+++ Input data +++

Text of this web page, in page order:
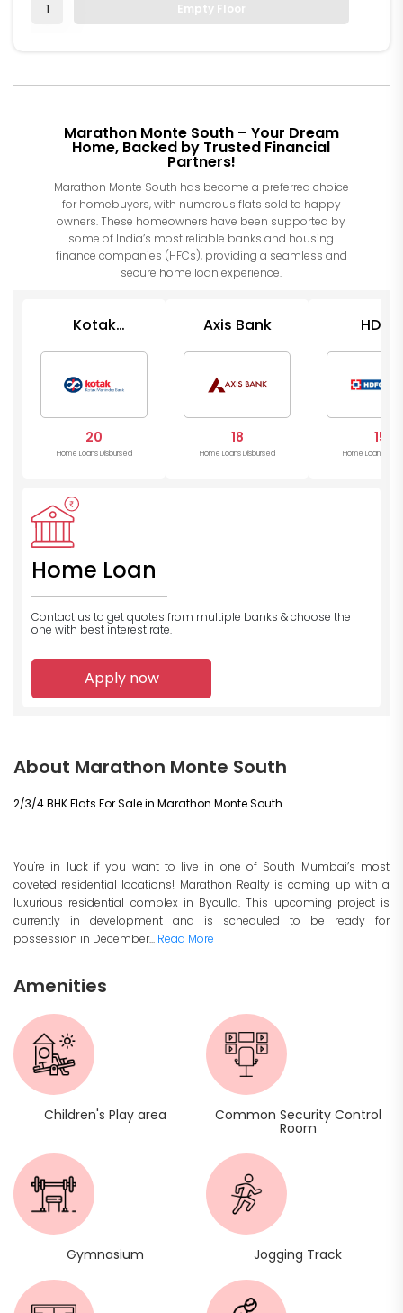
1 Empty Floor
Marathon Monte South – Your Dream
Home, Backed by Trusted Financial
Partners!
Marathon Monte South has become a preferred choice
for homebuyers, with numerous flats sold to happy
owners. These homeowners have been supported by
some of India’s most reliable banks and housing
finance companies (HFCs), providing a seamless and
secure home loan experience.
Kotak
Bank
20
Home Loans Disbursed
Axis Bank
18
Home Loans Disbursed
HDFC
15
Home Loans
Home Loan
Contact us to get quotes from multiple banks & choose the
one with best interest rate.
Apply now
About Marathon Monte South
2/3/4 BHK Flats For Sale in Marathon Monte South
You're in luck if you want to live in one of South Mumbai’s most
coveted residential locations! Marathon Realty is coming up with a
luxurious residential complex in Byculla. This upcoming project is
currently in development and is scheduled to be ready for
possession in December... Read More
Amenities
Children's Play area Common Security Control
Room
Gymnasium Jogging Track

+++
+++ Input data +++

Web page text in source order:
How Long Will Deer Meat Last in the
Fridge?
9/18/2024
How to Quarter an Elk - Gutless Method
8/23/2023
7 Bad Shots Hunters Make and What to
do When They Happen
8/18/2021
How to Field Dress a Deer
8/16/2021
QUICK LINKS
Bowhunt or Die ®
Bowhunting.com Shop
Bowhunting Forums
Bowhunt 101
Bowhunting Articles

+++

Work task: Above are the lines; repeat exactly the ones from the line containing "How to Quarter an Elk - Gutless Method" down to the line containing "Bowhunting Articles", both inclusive.

Result:
How to Quarter an Elk - Gutless Method
8/23/2023
7 Bad Shots Hunters Make and What to
do When They Happen
8/18/2021
How to Field Dress a Deer
8/16/2021
QUICK LINKS
Bowhunt or Die ®
Bowhunting.com Shop
Bowhunting Forums
Bowhunt 101
Bowhunting Articles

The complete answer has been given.